### What you have to do:
The data should be written out in full, exactly as it stands, and the pictures dropped.
(Records shown begins)
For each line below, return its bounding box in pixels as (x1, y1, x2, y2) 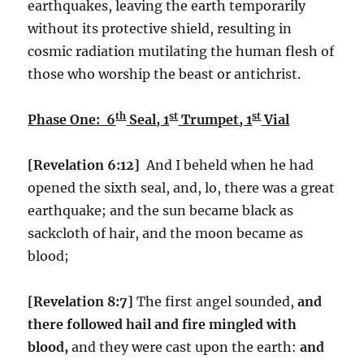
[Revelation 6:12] (28, 156, 144, 173)
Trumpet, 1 (178, 110, 253, 128)
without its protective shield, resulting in (28, 19, 292, 37)
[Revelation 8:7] (28, 292, 137, 310)
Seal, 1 (126, 110, 170, 128)
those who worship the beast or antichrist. (28, 65, 301, 82)
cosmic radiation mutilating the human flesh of (28, 42, 335, 59)
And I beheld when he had (143, 156, 314, 173)
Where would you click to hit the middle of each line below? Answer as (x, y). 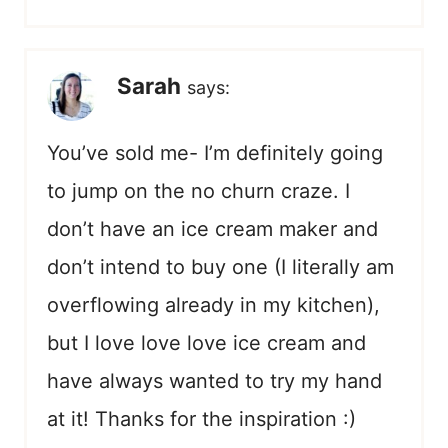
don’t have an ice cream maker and (212, 228)
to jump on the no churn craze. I (198, 190)
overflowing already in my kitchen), (213, 304)
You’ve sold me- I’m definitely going (215, 152)
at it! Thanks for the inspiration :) (201, 418)
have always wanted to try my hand (214, 380)
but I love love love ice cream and (206, 342)
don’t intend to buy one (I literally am (220, 266)
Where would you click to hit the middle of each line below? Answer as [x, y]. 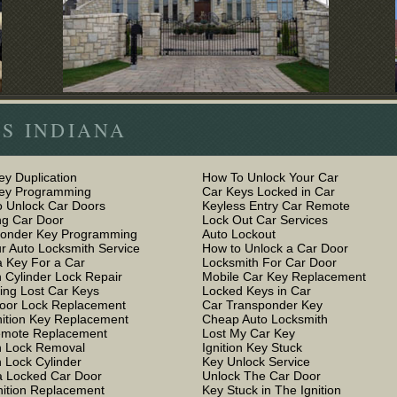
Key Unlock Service [256, 362]
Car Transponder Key [262, 305]
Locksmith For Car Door [269, 262]
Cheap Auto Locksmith [265, 319]
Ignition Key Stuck [252, 347]
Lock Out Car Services [265, 220]
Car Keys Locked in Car [269, 191]
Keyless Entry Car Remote [276, 206]
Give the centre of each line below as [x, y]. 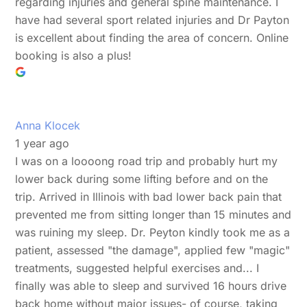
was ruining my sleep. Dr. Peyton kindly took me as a [153, 232]
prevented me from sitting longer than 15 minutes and [153, 214]
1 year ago [42, 143]
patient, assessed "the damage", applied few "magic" [153, 250]
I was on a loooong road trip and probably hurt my [147, 161]
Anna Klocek [48, 125]
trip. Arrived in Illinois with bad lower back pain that [149, 196]
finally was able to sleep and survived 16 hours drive [151, 285]
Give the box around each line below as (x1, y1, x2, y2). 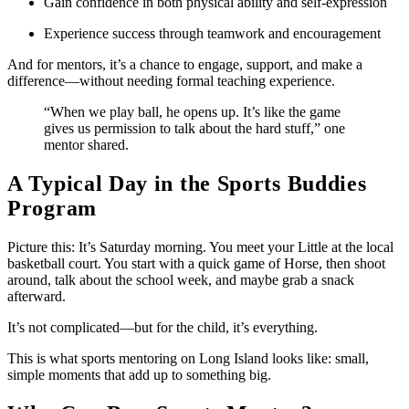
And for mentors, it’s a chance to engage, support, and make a (7, 57, 362, 73)
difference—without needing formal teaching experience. (7, 73, 335, 89)
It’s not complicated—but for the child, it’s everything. (7, 320, 318, 336)
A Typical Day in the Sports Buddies (7, 172, 367, 196)
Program (7, 196, 97, 221)
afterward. (7, 288, 66, 305)
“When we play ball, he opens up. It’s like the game (44, 104, 341, 121)
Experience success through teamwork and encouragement (44, 26, 381, 42)
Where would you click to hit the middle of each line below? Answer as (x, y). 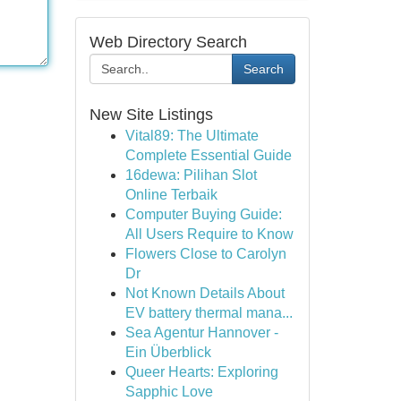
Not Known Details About (205, 293)
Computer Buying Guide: (203, 214)
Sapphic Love (169, 392)
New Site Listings (151, 115)
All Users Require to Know (209, 234)
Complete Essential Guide (208, 155)
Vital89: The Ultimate (192, 136)
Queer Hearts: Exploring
(Records shown ends)
### Task answer:
For each line below, return its bounding box in pixels as (x1, y1, x2, y2) 
[Revelation 6:12] (28, 156, 144, 173)
Trumpet, 1 (178, 110, 253, 128)
without its protective shield, resulting in (28, 19, 292, 37)
[Revelation 8:7] (28, 292, 137, 310)
Seal, 1 (126, 110, 170, 128)
those who worship the beast or antichrist. (28, 65, 301, 82)
cosmic radiation mutilating the human flesh of (28, 42, 335, 59)
And I beheld when he had (143, 156, 314, 173)
Where would you click to hit the middle of each line below? Answer as (x, y). 
don’t have an ice cream maker and (212, 228)
to jump on the no churn craze. I (198, 190)
overflowing already in my kitchen), (213, 304)
You’ve sold me- I’m definitely going (215, 152)
at it! Thanks for the inspiration :) (201, 418)
have always wanted to try my hand (214, 380)
but I love love love ice cream and (206, 342)
don’t intend to buy one (I literally am (220, 266)
Where would you click to hit the middle of each line below? Answer as [x, y]. 
Key Unlock Service [256, 362]
Car Transponder Key [262, 305]
Locksmith For Car Door [269, 262]
Cheap Auto Locksmith [265, 319]
Ignition Key Stuck [252, 347]
Lock Out Car Services [265, 220]
Car Keys Locked in Car [269, 191]
Keyless Entry Car Remote [276, 206]
Give the centre of each line below as [x, y]. 
was ruining my sleep. Dr. Peyton kindly took me as a [153, 232]
prevented me from sitting longer than 15 minutes and [153, 214]
1 year ago [42, 143]
patient, assessed "the damage", applied few "magic" [153, 250]
I was on a loooong road trip and probably hurt my [147, 161]
Anna Klocek [48, 125]
trip. Arrived in Illinois with bad lower back pain that [149, 196]
finally was able to sleep and survived 16 hours drive [151, 285]
Give the box around each line below as (x1, y1, x2, y2). 
And for mentors, it’s a chance to engage, support, and make a (7, 57, 362, 73)
difference—without needing formal teaching experience. (7, 73, 335, 89)
It’s not complicated—but for the child, it’s everything. (7, 320, 318, 336)
A Typical Day in the Sports Buddies (7, 172, 367, 196)
Program (7, 196, 97, 221)
afterward. (7, 288, 66, 305)
“When we play ball, he opens up. It’s like the game (44, 104, 341, 121)
Experience success through teamwork and encouragement (44, 26, 381, 42)
Where would you click to hit the middle of each line below? Answer as (x, y). 
Not Known Details About (205, 293)
Computer Buying Guide: (203, 214)
Sapphic Love (169, 392)
New Site Listings (151, 115)
All Users Require to Know (209, 234)
Complete Essential Guide (208, 155)
Vital89: The Ultimate (192, 136)
Queer Hearts: Exploring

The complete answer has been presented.